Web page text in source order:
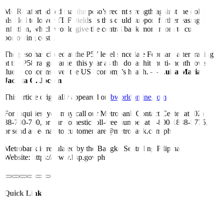
Mr. Ricafort added that the peso’s recent strength against the dollar
also led to lower TDF yields as this could support further easing in
inflation, which would give the central bank more room to cut
borrowing costs.
The peso has closed at the P57 level since late February after trading
at the P58 range earlier this year as the dollar hit multi-month lows
due to concerns over the US economy’s health. —
Luisa Maria
Jacinta C. Jocson
This article originally appeared on bworldonline.com
For inquiries, you may call our Metrobank Contact Center at (02)
88-700-700, or our domestic toll-free number at 1-800-1888-5775,
or send an e-mail to customercare@metrobank.com.ph
Metrobank is regulated by the Bangko Sentral ng Pilipinas
Website: https://www.bsp.gov.ph
Quick Links
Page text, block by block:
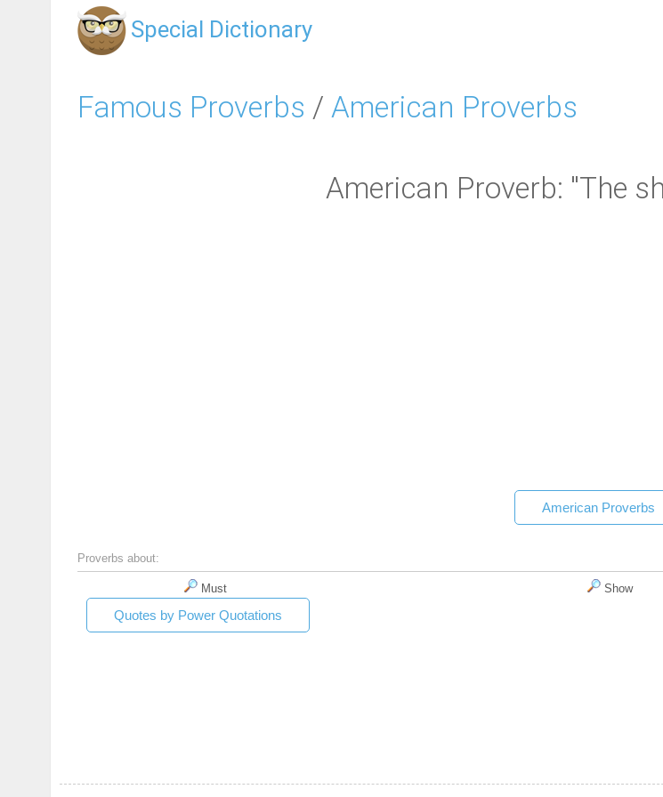
Special Dictionary
Famous Proverbs / American Proverbs
American Proverb: "The
American Proverbs
Proverbs about:
Must Show
Quotes by Power Quotations
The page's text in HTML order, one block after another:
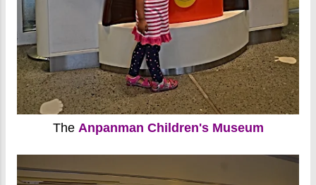
The Anpanman Children's Museum
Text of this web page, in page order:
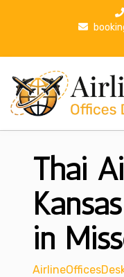
p
Thai
in
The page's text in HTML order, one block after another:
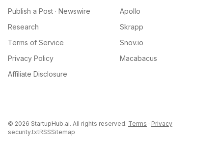
Publish a Post · Newswire
Research
Terms of Service
Privacy Policy
Affiliate Disclosure
Apollo
Skrapp
Snov.io
Macabacus
© 2026 StartupHub.ai. All rights reserved. Terms · Privacy
security.txtRSSSitemap
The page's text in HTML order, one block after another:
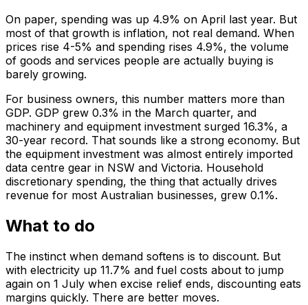
On paper, spending was up 4.9% on April last year. But
most of that growth is inflation, not real demand. When
prices rise 4-5% and spending rises 4.9%, the volume
of goods and services people are actually buying is
barely growing.
For business owners, this number matters more than
GDP. GDP grew 0.3% in the March quarter, and
machinery and equipment investment surged 16.3%, a
30-year record. That sounds like a strong economy. But
the equipment investment was almost entirely imported
data centre gear in NSW and Victoria. Household
discretionary spending, the thing that actually drives
revenue for most Australian businesses, grew 0.1%.
What to do
The instinct when demand softens is to discount. But
with electricity up 11.7% and fuel costs about to jump
again on 1 July when excise relief ends, discounting eats
margins quickly. There are better moves.
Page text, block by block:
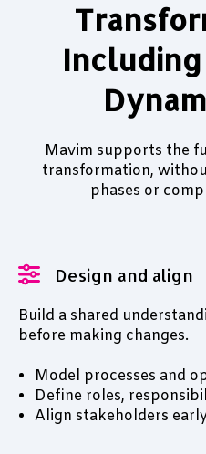
Mavim supports the
transformation,
phases or
Design and align
Build a shared
before making changes.
Model processes and
Define roles,
Align stakeholders
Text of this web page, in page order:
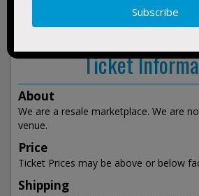
Ticket
About
We are a resale marketplace. We are
venue.
Price
Ticket Prices may be above or below
Shipping
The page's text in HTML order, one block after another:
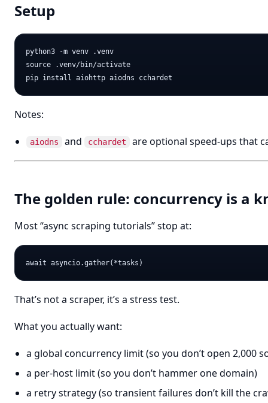
Setup
python3 -m venv .venv
source .venv/bin/activate
Notes:
aiodns and cchardet are optional speed-ups that
The golden rule: concurrency is a
Most “async scraping tutorials” stop at:
That’s not a scraper, it’s a stress test.
What you actually want:
a global concurrency limit (so you don’t open 2,000
a per-host limit (so you don’t hammer one domain)
a retry strategy (so transient failures don’t kill the
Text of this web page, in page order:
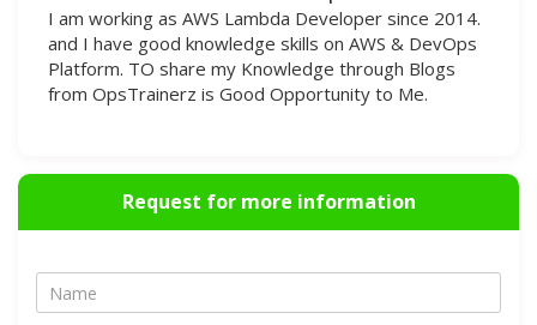
I am working as AWS Lambda Developer since 2014.
and I have good knowledge skills on AWS & DevOps
Platform. TO share my Knowledge through Blogs
from OpsTrainerz is Good Opportunity to Me.
Request for more information
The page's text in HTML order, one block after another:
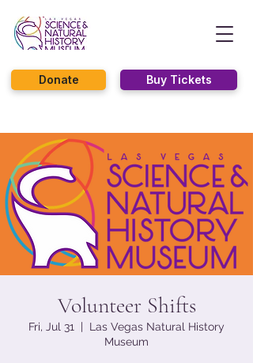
================
== DIRECTIONS FOR THIS TASK ==
When you copy the entries, keep every word exactly as it stands and drop any pictures.

== RESPONSE AREA ==
Web page text in source order:
Mr. Ricafort added that the peso’s recent strength against the dollar
also led to lower TDF yields as this could support further easing in
inflation, which would give the central bank more room to cut
borrowing costs.
The peso has closed at the P57 level since late February after trading
at the P58 range earlier this year as the dollar hit multi-month lows
due to concerns over the US economy’s health. —
Luisa Maria
Jacinta C. Jocson
This article originally appeared on bworldonline.com
For inquiries, you may call our Metrobank Contact Center at (02)
88-700-700, or our domestic toll-free number at 1-800-1888-5775,
or send an e-mail to customercare@metrobank.com.ph
Metrobank is regulated by the Bangko Sentral ng Pilipinas
Website: https://www.bsp.gov.ph
Quick Links
Page text, block by block:
Special Dictionary
Famous Proverbs / American Proverbs
American Proverb: "The
American Proverbs
Proverbs about:
Must Show
Quotes by Power Quotations
The page's text in HTML order, one block after another:
The Anpanman Children's Museum
Text of this web page, in page order:
p
Thai
in
The page's text in HTML order, one block after another:
Publish a Post · Newswire
Research
Terms of Service
Privacy Policy
Affiliate Disclosure
Apollo
Skrapp
Snov.io
Macabacus
© 2026 StartupHub.ai. All rights reserved. Terms · Privacy
security.txtRSSSitemap
The page's text in HTML order, one block after another:
On paper, spending was up 4.9% on April last year. But
most of that growth is inflation, not real demand. When
prices rise 4-5% and spending rises 4.9%, the volume
of goods and services people are actually buying is
barely growing.
For business owners, this number matters more than
GDP. GDP grew 0.3% in the March quarter, and
machinery and equipment investment surged 16.3%, a
30-year record. That sounds like a strong economy. But
the equipment investment was almost entirely imported
data centre gear in NSW and Victoria. Household
discretionary spending, the thing that actually drives
revenue for most Australian businesses, grew 0.1%.
What to do
The instinct when demand softens is to discount. But
with electricity up 11.7% and fuel costs about to jump
again on 1 July when excise relief ends, discounting eats
margins quickly. There are better moves.
Page text, block by block:
Mavim supports the
transformation,
phases or
Design and align
Build a shared
before making changes.
Model processes and
Define roles,
Align stakeholders
Text of this web page, in page order:
Ticket
About
We are a resale marketplace. We are
venue.
Price
Ticket Prices may be above or below
Shipping
The page's text in HTML order, one block after another:
Setup
python3 -m venv .venv
source .venv/bin/activate
Notes:
aiodns and cchardet are optional speed-ups that
The golden rule: concurrency is a
Most “async scraping tutorials” stop at:
That’s not a scraper, it’s a stress test.
What you actually want:
a global concurrency limit (so you don’t open 2,000
a per-host limit (so you don’t hammer one domain)
a retry strategy (so transient failures don’t kill the
Text of this web page, in page order:
I am working as AWS Lambda Developer since 2014.
and I have good knowledge skills on AWS & DevOps
Platform. TO share my Knowledge through Blogs
from OpsTrainerz is Good Opportunity to Me.
Request for more information
The page's text in HTML order, one block after another:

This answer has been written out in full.